News & Insights
Opinion26th November 2014
What you need to know about the Regin Malware bug
What is it?
Regin (pronounced “region”) is a malicious cyber espionage tool whose origins have been traced back as far as 2008. It was discovered by security researchers at Symantec and can lay undetected on a target system for months or even years.
How does it work?
Regin operates like a back-door Trojan. It affects the Windows OS and operates in five stages, with flexibility to allow the attacker to customize the attack to its particular target. It’s only visible component is a driver. Every other piece of the malware is encrypted and hidden in different segments of a computer’s file system.
Who is it targeted at?
Regin’s target list not only includes government bodies, but small businesses, academics, internet providers and individuals. Telecoms companies have also been infected, allowing the attacker to gain access to phone calls. Interestingly, Ireland had the third highest number of targets – 9% of overall detected infections. The majority of targets for the malware are based in Russia and Saudi Arabia – 28% and 24% respectively. Neither the US nor British are believed to be targets of Regin.
How does it infect its target?
The attackers use typical techniques to infect its targets.

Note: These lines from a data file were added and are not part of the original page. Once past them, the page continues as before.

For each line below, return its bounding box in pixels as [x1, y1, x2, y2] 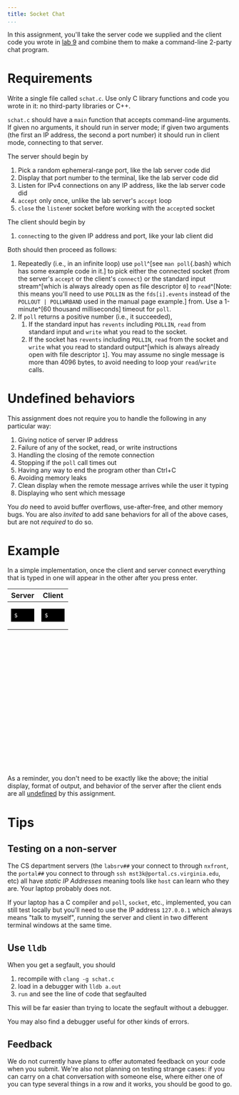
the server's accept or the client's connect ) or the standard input [17, 274, 206, 283]
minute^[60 [17, 304, 51, 313]
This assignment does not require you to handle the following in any [7, 414, 207, 422]
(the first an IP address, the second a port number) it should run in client [7, 130, 220, 139]
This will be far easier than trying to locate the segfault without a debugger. [7, 1004, 229, 1012]
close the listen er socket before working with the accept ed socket [17, 204, 215, 212]
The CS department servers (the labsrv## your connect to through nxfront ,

Spoofed versions of well-known sites are used as a means to trick the target and the malware can also be installed through a web browser or via an application, according to Symantec. The source of one attack was traced by Symantec back to Yahoo’s Messenger program.
What information is it collecting?
Once Regin is installed it starts stealing passwords, taking screenshots, takes control of the mouse and its functions and monitors web activity. It can also retrieve deleted files.
Do we know who created it?
It is likely that its development took months, if not years, to develop and its authors have gone to great lengths to disguise it. Its capabilities and the level of resources behind Regin indicate that it was created by a “nation state,” with persistent long term surveillance in mind. Only a handful of countries are thought capable of creating something as complex as Regin.
Am I at risk?
In an interview with RTÉ Orla Cox of Symantec said that the average consumer won’t be affected. As Regin appears to be part of a targeted operation, and not blanket surveillance, most users do not have to worry about a potential attack. However, users should still be vigilant when using the web. The threat landscape is increasing and companies and their staff need to be vigilant about protecting their data.